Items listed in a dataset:
• • • • •

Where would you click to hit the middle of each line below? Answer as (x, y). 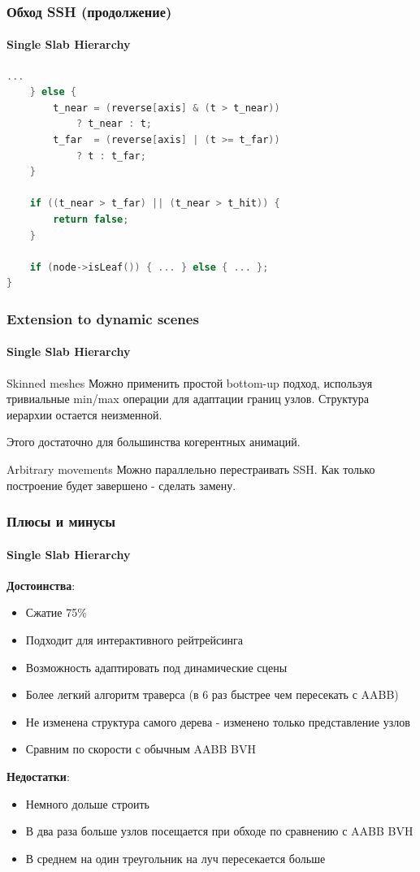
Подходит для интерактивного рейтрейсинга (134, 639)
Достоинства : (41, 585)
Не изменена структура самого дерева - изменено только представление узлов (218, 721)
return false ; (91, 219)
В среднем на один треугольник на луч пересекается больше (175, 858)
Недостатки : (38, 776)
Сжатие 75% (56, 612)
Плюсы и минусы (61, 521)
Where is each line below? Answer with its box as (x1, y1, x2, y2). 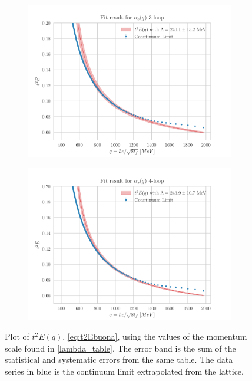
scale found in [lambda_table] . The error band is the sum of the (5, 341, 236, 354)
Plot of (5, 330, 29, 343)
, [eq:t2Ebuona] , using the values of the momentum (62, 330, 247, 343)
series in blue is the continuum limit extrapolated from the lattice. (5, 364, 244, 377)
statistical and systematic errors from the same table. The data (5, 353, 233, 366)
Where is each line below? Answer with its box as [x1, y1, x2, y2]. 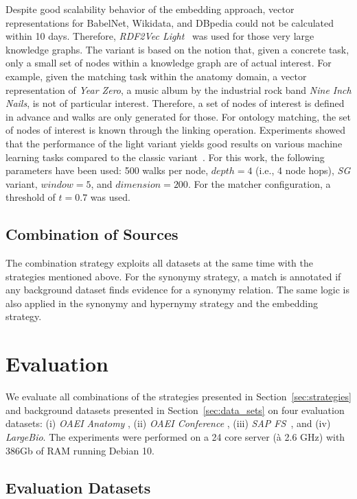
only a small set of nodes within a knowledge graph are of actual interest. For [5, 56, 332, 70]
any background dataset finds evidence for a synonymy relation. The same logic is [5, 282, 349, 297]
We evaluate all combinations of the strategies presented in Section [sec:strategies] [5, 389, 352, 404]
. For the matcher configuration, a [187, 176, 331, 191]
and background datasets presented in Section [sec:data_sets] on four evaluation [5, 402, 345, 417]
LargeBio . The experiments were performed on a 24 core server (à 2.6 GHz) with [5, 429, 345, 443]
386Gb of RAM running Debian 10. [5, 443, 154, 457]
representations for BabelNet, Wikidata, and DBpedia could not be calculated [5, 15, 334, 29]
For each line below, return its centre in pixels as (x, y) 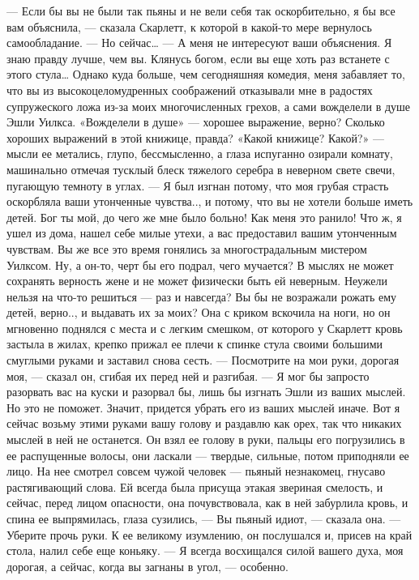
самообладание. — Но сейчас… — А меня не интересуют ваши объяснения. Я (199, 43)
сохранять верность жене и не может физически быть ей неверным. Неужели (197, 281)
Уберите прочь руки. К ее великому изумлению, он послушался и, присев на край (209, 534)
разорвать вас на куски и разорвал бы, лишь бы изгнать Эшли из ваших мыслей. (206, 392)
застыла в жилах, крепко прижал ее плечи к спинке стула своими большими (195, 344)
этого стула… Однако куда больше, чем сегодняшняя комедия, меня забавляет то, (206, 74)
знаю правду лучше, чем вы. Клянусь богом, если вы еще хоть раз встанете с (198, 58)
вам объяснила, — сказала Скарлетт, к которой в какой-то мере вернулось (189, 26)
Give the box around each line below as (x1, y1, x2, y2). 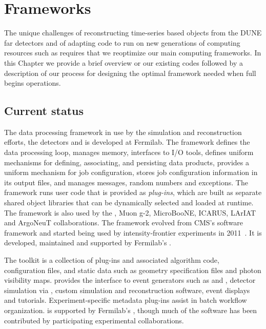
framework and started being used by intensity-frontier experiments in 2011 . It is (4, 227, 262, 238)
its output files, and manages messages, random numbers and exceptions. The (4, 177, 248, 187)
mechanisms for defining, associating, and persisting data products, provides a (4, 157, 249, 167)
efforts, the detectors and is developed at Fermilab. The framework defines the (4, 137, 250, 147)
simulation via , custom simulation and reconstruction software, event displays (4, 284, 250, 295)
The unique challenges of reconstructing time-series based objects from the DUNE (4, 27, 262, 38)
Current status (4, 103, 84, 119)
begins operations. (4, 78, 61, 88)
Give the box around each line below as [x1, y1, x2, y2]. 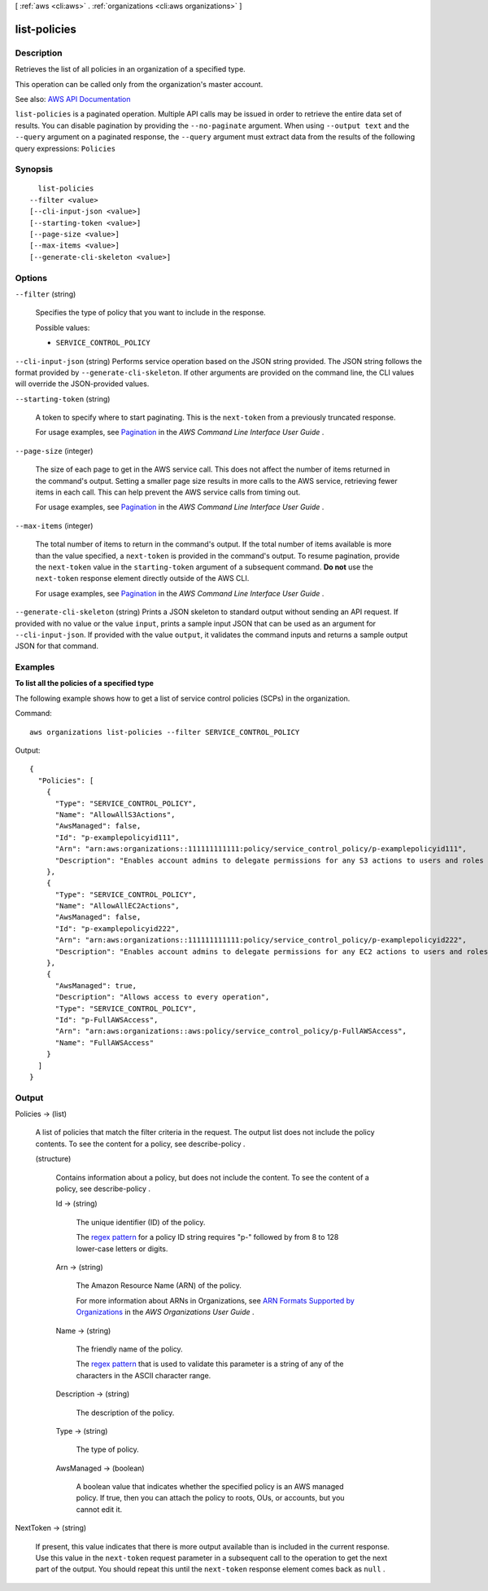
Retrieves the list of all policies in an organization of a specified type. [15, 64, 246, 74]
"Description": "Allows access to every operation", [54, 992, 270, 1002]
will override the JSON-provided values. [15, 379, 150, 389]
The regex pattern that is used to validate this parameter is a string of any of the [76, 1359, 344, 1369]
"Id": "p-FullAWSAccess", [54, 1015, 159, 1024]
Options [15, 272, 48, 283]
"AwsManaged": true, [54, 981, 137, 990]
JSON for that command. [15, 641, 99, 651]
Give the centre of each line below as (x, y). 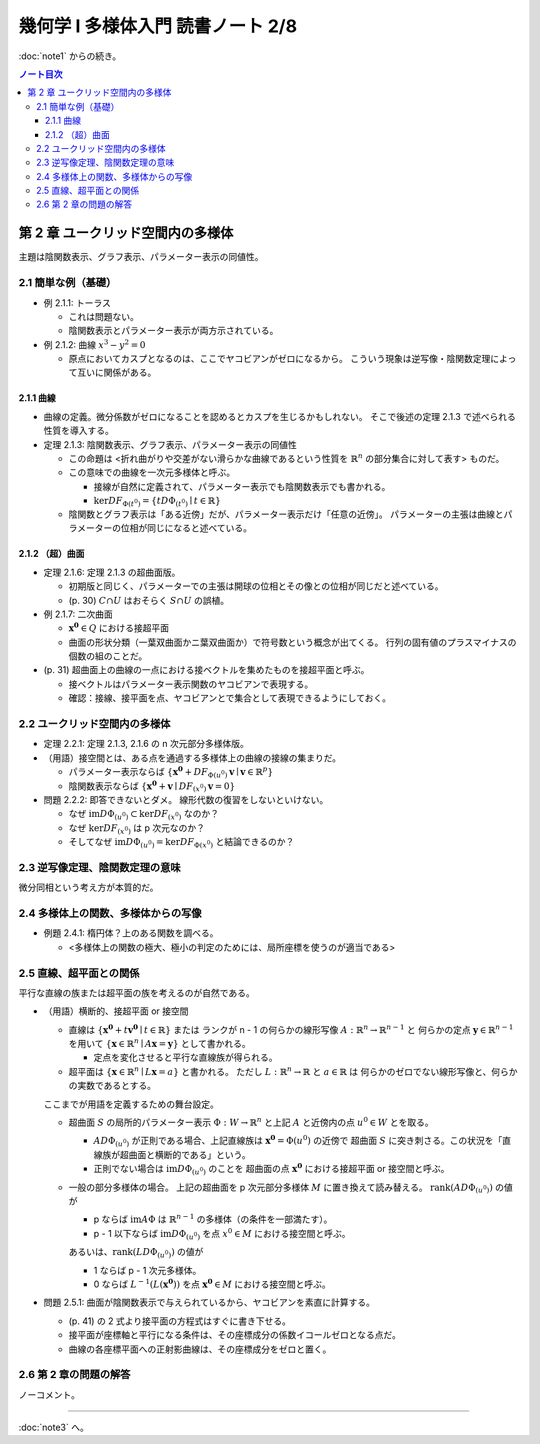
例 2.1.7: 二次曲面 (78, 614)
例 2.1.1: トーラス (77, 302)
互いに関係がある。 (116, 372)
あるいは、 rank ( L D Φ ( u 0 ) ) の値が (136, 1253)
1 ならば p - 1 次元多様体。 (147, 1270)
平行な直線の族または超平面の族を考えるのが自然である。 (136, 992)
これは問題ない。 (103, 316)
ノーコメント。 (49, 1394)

• • • • •

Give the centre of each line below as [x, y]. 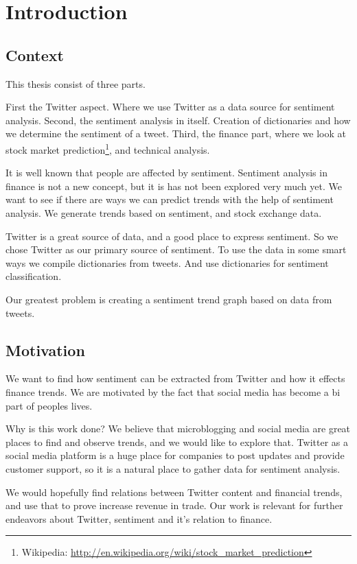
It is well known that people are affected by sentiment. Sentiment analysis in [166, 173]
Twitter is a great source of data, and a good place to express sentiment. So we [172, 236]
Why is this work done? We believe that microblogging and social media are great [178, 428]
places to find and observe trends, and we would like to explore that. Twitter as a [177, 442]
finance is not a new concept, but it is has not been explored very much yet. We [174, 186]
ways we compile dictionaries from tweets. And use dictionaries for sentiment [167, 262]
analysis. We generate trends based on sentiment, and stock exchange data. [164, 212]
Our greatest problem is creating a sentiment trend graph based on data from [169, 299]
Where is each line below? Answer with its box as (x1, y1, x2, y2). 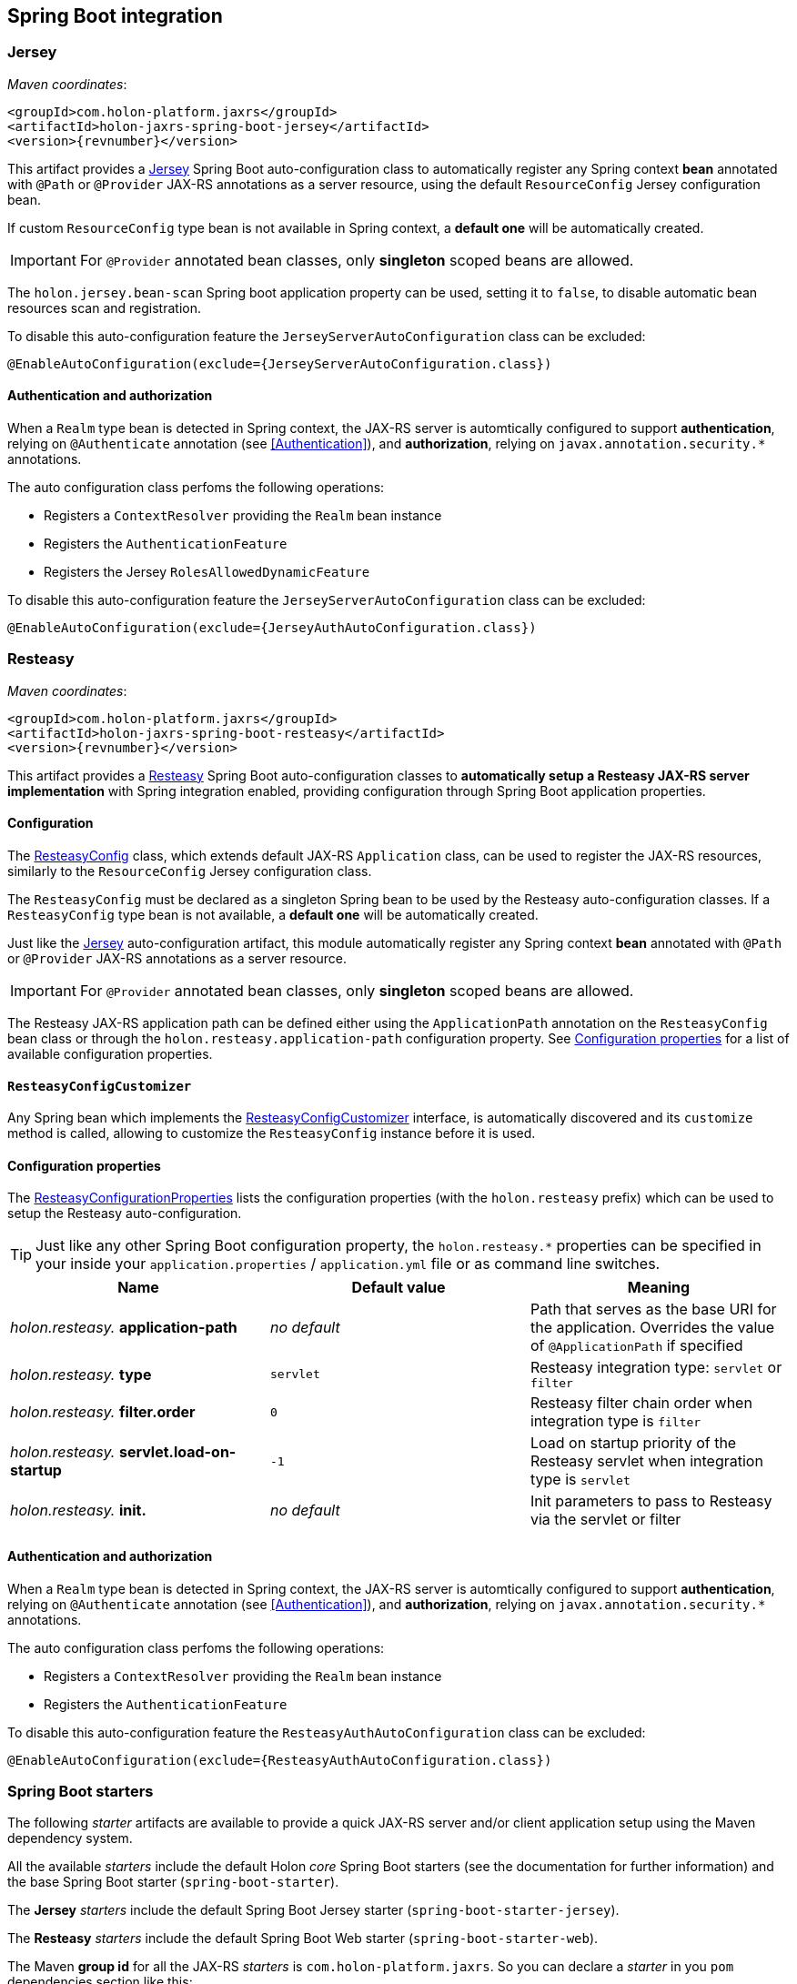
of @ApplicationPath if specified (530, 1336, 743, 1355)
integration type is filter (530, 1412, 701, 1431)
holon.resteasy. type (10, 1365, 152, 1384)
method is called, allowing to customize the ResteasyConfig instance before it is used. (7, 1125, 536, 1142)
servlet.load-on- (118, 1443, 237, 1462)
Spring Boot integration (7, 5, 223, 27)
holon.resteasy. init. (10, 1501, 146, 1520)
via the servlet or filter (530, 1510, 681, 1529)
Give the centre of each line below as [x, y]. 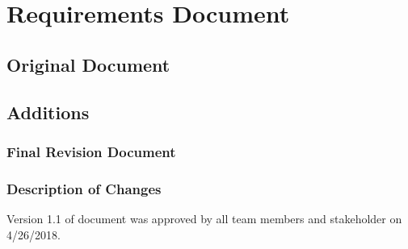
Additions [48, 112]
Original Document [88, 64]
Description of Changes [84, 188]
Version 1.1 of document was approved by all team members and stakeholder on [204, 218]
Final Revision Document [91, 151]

• • • • •

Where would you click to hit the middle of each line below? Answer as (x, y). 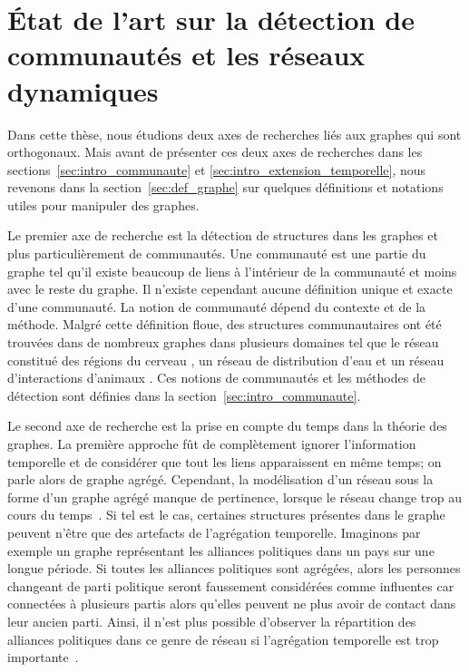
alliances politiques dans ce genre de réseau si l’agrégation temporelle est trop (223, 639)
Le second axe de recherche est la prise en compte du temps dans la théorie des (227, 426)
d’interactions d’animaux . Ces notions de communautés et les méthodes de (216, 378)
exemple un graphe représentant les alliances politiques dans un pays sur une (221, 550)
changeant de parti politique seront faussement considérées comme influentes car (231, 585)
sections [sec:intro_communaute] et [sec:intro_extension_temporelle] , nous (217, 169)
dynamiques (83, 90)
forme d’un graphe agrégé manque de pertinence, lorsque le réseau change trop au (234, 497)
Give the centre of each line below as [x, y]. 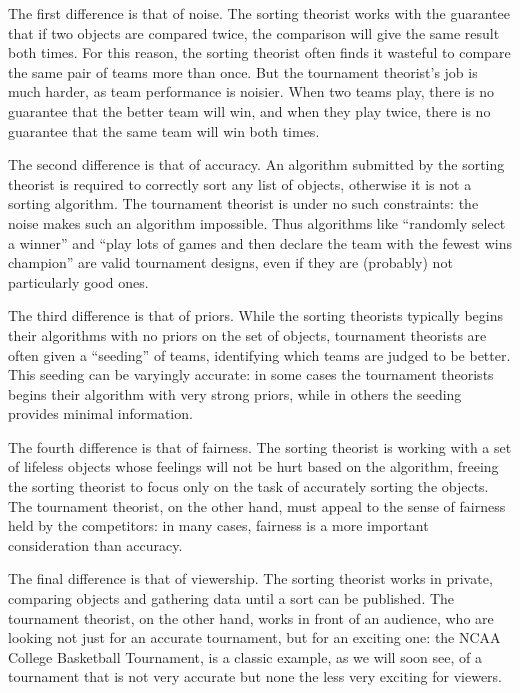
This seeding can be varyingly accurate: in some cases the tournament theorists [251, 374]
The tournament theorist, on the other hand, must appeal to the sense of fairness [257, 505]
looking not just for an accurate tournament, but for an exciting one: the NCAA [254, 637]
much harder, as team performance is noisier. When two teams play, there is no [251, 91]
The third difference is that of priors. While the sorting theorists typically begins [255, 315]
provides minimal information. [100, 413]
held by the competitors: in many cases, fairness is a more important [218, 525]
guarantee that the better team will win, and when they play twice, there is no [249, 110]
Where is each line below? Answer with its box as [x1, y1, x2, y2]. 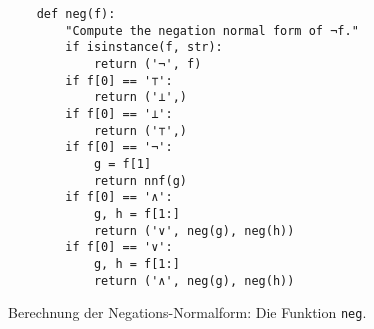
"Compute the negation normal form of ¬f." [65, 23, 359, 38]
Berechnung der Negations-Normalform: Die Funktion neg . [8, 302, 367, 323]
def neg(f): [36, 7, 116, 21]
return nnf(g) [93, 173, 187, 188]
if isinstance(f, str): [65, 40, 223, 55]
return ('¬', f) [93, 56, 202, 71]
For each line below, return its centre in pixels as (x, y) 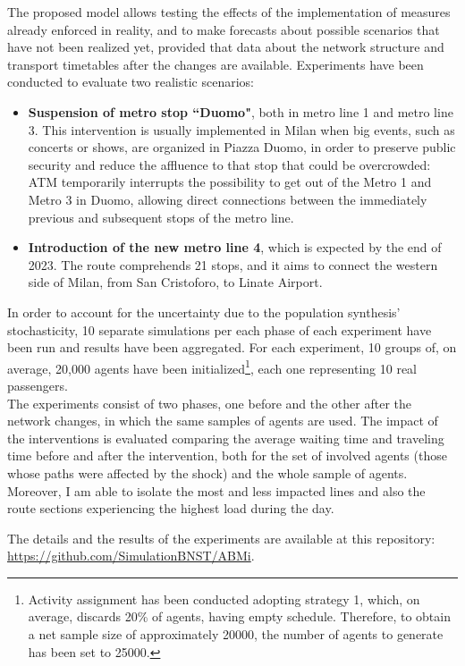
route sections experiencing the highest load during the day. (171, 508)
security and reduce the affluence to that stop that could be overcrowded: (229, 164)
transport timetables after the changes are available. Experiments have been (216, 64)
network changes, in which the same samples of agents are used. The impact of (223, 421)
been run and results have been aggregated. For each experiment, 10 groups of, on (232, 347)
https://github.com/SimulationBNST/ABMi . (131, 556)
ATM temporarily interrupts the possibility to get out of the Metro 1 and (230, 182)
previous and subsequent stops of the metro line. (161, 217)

• • • • •

■ The task ■
Begin at the line that has "1 ならば p - 1 次元多様体。 (147, 1270)" in the entries above; stop after the line that has "ノーコメント。 (49, 1394)". Transcribe exactly those lines and no others.

■ Answer section ■
1 ならば p - 1 次元多様体。 (147, 1270)
平行な直線の族または超平面の族を考えるのが自然である。 (136, 992)
これは問題ない。 (103, 316)
ノーコメント。 (49, 1394)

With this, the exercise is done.